◆ **WHAT THIS TASK INVOLVES**: Starting with the line that has "Restoration of microvascular" in the records below and ending with the line that has "three to four times the rate", output those lines exactly and nothing more; omit the pictures.

(Dataset records)
☆ ☆ ☆
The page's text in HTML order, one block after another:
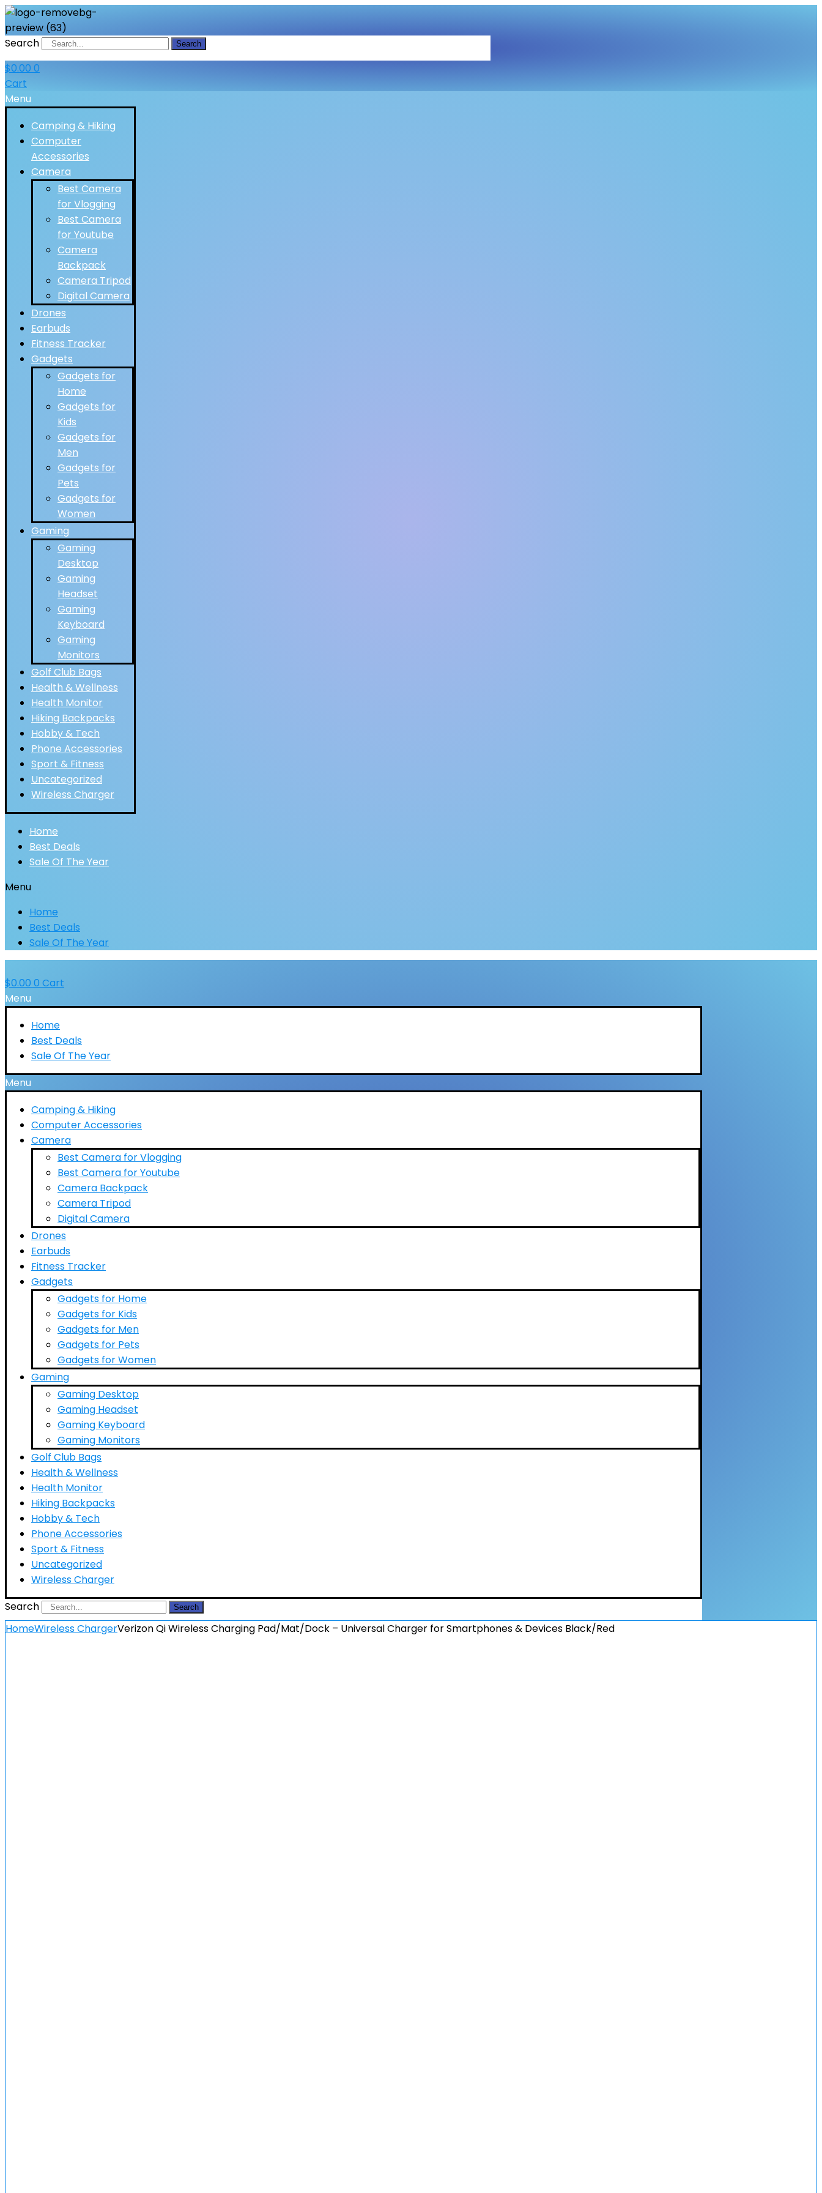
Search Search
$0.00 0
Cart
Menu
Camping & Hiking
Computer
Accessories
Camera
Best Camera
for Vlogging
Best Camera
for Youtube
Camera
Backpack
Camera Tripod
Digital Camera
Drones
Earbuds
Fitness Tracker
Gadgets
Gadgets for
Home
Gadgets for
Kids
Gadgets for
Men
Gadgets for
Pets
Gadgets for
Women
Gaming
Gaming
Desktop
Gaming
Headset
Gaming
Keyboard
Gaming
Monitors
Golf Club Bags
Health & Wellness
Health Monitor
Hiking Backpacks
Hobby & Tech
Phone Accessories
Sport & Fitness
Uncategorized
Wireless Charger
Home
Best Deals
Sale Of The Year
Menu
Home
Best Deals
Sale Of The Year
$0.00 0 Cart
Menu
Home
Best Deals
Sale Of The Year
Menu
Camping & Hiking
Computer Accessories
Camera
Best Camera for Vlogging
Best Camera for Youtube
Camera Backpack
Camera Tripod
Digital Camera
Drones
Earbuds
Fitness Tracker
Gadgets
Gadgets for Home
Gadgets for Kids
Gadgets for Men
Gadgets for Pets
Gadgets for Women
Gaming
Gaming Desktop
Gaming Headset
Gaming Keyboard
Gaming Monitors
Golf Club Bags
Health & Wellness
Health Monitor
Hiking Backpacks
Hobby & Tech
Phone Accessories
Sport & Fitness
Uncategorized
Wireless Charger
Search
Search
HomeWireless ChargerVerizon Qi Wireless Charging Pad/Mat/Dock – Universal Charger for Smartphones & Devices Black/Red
☆ ☆ ☆
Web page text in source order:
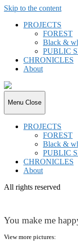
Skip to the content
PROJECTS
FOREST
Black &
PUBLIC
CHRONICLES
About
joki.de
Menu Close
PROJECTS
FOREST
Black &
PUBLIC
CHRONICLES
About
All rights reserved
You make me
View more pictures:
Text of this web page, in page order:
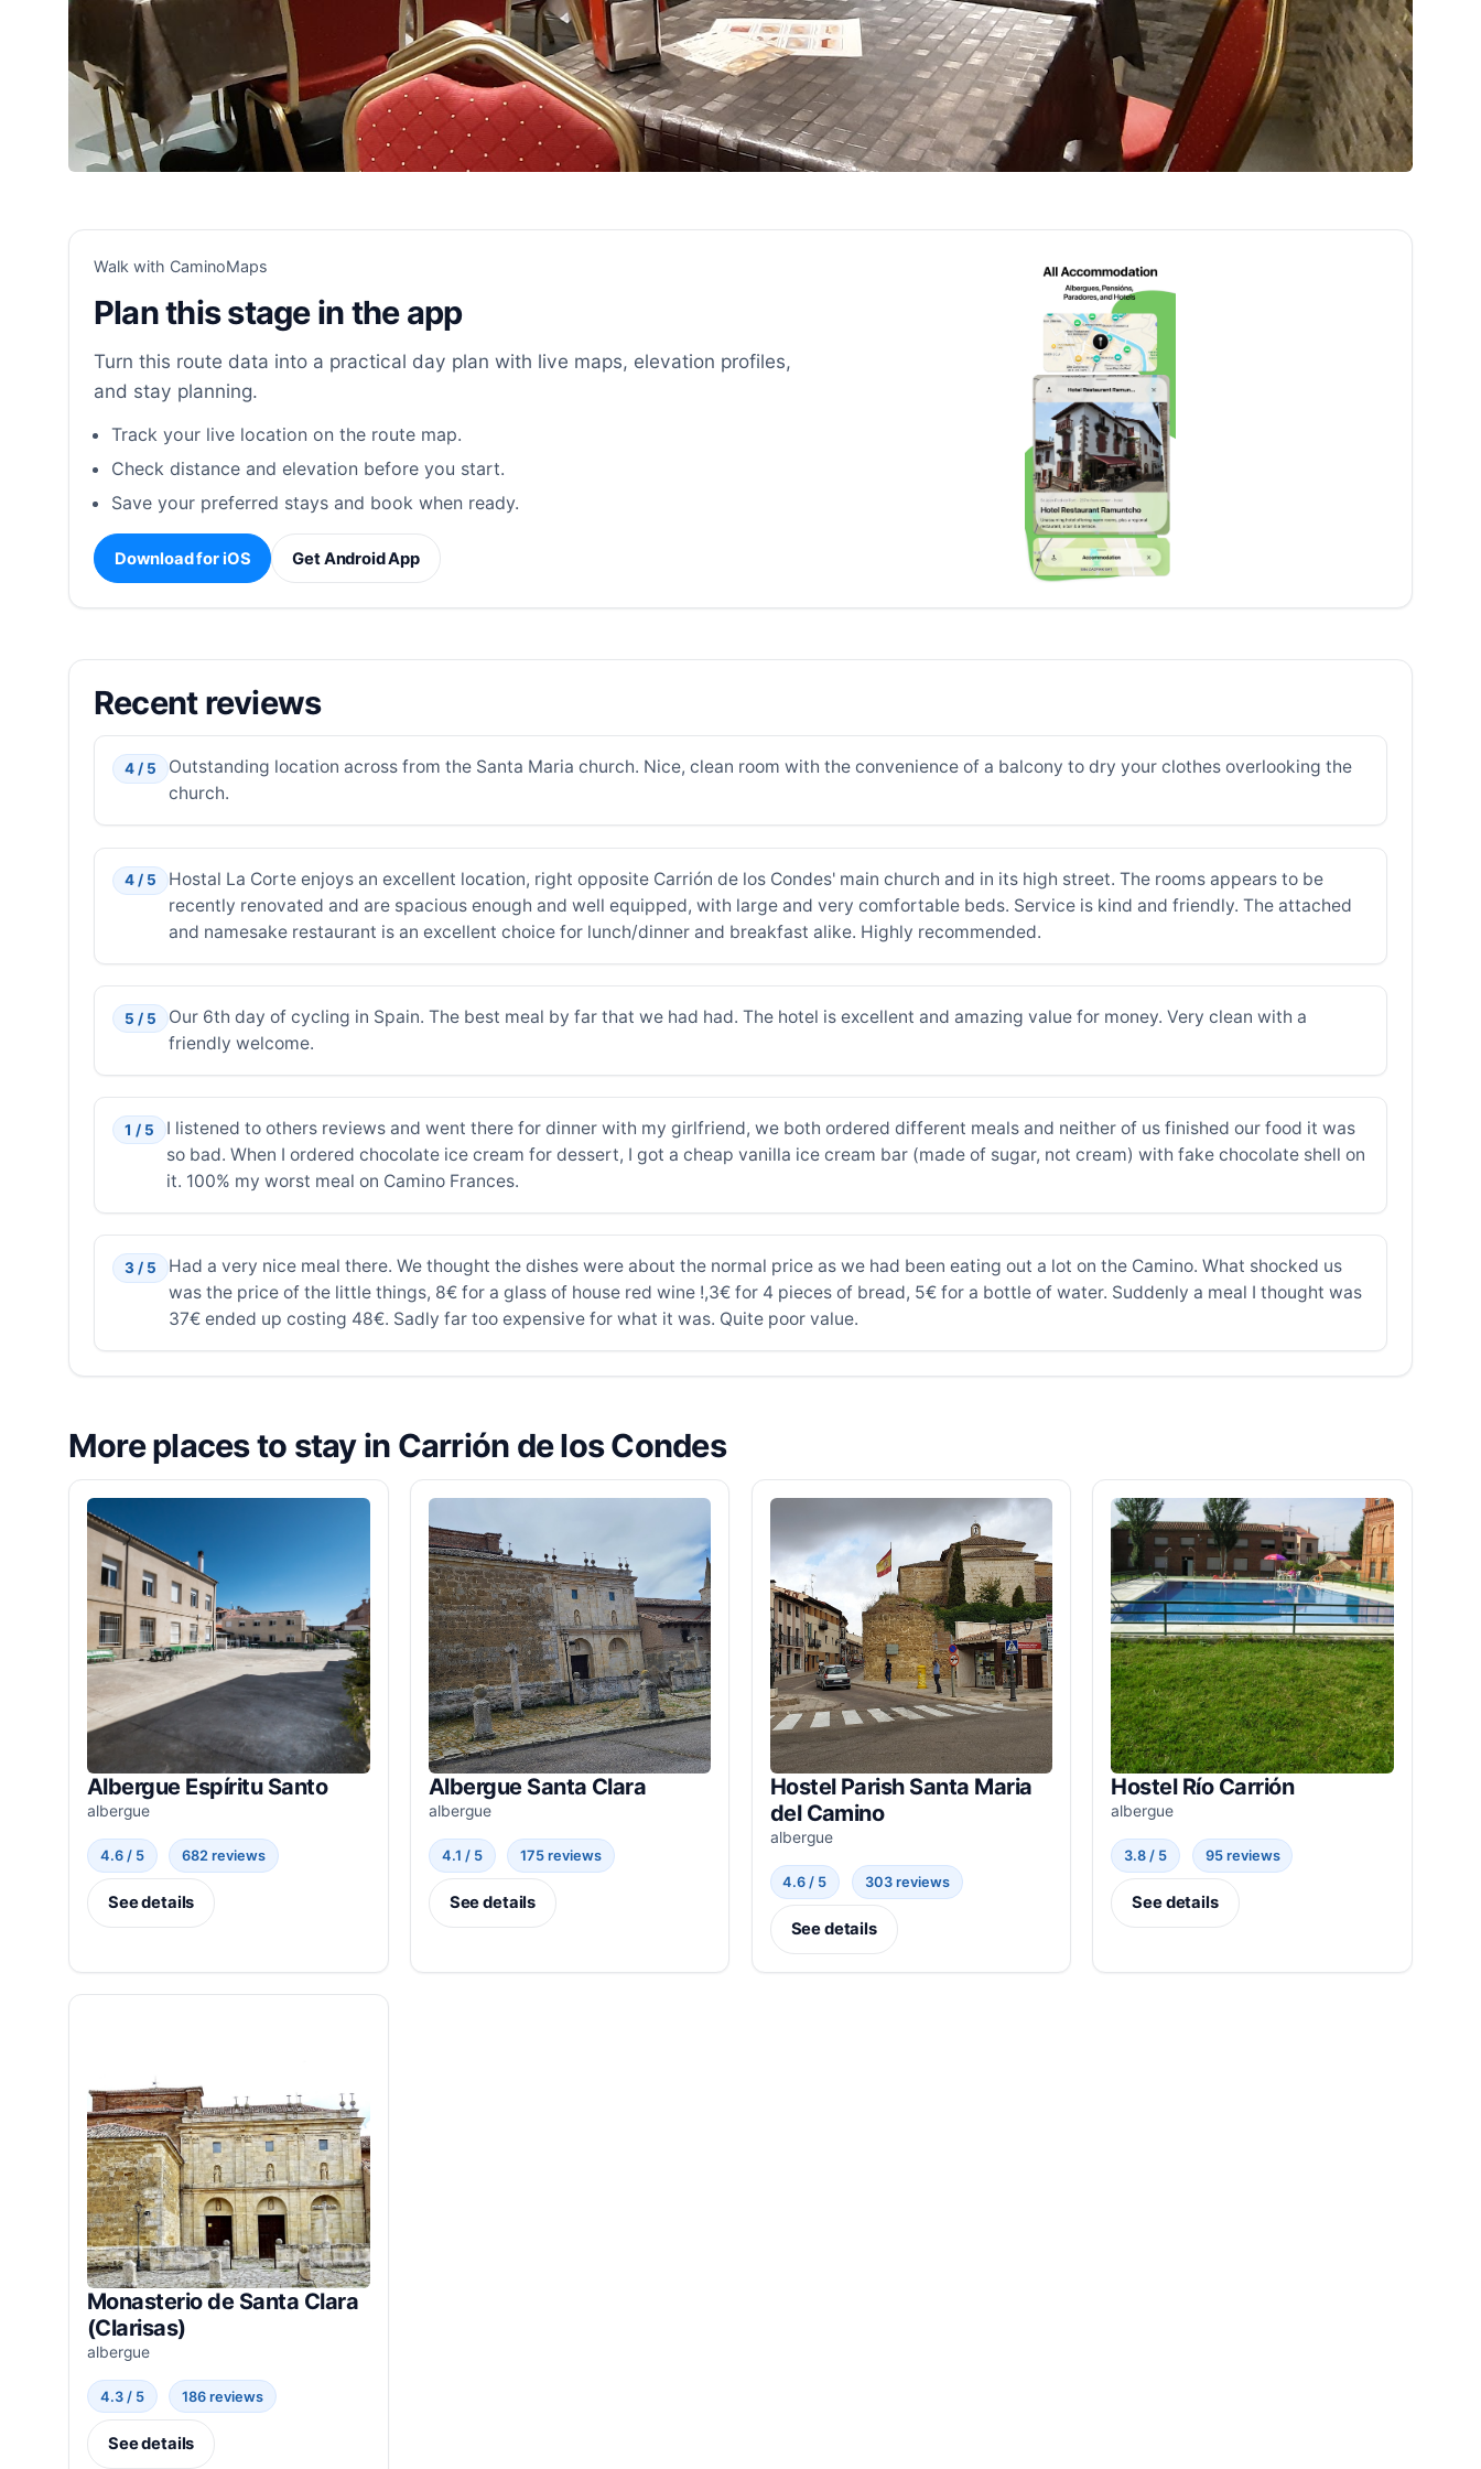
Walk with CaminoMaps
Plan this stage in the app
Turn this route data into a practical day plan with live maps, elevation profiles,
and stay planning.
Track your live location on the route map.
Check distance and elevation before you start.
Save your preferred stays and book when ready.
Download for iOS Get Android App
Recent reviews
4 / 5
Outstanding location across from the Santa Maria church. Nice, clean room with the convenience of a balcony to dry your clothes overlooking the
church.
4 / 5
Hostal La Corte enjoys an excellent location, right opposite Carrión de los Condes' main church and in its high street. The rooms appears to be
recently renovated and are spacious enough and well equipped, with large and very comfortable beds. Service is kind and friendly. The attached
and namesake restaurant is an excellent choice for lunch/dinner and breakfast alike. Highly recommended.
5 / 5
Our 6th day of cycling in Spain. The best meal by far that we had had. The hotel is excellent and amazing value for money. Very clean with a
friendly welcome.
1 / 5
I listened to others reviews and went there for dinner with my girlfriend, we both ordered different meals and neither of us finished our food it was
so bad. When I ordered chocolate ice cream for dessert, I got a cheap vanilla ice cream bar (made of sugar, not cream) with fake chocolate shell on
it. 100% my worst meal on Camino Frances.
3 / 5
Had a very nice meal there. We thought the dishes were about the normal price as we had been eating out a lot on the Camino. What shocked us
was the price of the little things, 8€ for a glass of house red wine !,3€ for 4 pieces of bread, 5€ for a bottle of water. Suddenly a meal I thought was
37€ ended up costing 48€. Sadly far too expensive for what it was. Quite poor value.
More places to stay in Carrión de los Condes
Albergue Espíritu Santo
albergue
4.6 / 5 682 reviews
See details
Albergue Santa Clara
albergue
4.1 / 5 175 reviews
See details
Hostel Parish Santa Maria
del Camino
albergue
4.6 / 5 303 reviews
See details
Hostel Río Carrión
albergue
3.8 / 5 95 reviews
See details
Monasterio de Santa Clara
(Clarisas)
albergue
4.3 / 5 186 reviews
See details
☆ ☆ ☆
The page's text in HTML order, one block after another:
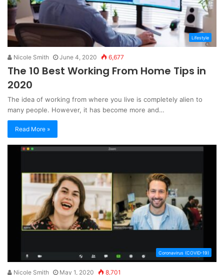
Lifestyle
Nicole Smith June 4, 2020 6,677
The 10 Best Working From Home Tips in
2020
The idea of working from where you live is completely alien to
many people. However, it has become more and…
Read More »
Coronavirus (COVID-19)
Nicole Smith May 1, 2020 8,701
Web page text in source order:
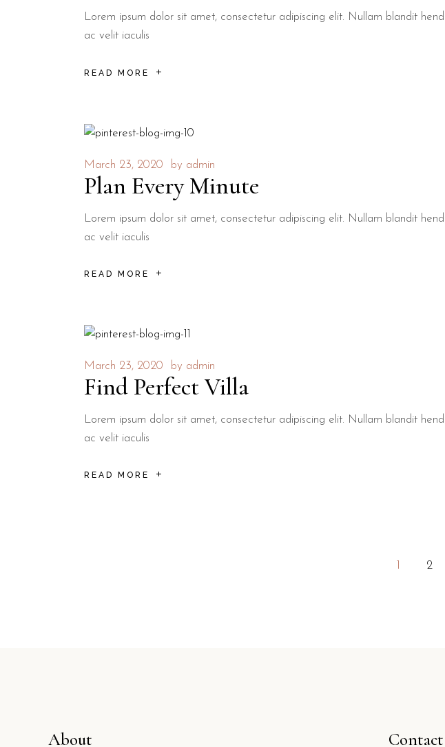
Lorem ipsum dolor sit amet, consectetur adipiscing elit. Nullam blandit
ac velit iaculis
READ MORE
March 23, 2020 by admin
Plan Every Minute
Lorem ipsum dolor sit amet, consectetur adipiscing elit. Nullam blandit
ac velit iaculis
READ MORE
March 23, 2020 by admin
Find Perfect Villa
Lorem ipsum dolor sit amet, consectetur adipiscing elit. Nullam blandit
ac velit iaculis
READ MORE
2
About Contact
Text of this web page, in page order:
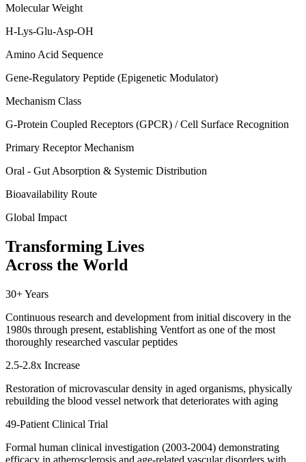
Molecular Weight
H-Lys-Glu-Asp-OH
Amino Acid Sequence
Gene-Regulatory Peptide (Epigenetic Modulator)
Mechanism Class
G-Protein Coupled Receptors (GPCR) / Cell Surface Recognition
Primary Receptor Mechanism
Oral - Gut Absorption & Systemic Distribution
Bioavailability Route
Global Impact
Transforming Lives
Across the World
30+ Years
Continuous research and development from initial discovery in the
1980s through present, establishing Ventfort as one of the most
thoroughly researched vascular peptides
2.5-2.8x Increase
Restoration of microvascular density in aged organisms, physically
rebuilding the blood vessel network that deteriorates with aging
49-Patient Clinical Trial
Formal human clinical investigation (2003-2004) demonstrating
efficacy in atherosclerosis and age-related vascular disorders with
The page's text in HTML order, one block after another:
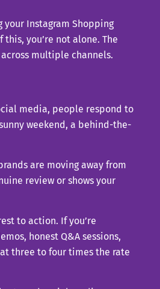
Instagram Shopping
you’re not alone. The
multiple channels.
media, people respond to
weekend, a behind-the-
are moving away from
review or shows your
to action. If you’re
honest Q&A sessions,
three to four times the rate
☆ ☆ ☆
◆ **SOLUTION TO THE PROBLEM**:
Restoration of microvascular density in aged organisms, physically
rebuilding the blood vessel network that deteriorates with aging
49-Patient Clinical Trial
Formal human clinical investigation (2003-2004) demonstrating
efficacy in atherosclerosis and age-related vascular disorders with
The page's text in HTML order, one block after another:
Instagram Shopping
you’re not alone. The
multiple channels.
media, people respond to
weekend, a behind-the-
are moving away from
review or shows your
to action. If you’re
honest Q&A sessions,
three to four times the rate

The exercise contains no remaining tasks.